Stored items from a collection
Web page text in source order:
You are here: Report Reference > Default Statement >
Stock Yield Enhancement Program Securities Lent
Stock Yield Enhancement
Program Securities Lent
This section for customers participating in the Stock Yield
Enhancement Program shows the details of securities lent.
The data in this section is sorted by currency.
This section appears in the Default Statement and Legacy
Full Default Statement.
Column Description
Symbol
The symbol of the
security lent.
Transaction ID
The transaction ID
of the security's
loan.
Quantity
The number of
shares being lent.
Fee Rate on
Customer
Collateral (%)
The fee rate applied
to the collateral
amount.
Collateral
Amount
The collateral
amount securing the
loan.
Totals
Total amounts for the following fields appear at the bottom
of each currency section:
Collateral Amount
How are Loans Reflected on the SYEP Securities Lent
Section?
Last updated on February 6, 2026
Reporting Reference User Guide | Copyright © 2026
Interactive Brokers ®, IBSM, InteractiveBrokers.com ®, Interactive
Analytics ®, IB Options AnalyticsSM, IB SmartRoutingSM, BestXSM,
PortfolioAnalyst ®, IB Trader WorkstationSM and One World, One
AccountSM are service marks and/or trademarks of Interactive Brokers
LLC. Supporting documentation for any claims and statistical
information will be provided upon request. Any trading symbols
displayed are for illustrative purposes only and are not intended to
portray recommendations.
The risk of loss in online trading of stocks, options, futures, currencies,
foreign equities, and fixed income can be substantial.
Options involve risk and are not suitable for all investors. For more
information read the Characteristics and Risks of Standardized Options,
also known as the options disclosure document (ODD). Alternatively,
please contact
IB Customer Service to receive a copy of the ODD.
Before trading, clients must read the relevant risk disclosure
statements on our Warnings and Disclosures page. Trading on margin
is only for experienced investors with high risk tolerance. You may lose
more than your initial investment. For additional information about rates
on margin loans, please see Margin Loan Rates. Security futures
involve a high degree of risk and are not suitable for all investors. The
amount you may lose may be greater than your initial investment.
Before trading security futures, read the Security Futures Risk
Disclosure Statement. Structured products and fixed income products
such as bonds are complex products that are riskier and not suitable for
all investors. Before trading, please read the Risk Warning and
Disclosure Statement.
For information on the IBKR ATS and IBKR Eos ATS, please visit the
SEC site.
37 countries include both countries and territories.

- **Task requirements**: The line with "such as bonds" and all lines after it through the end of the data above: write these out exactly and add nothing.

- **Task result**:
such as bonds are complex products that are riskier and not suitable for
all investors. Before trading, please read the Risk Warning and
Disclosure Statement.
For information on the IBKR ATS and IBKR Eos ATS, please visit the
SEC site.
37 countries include both countries and territories.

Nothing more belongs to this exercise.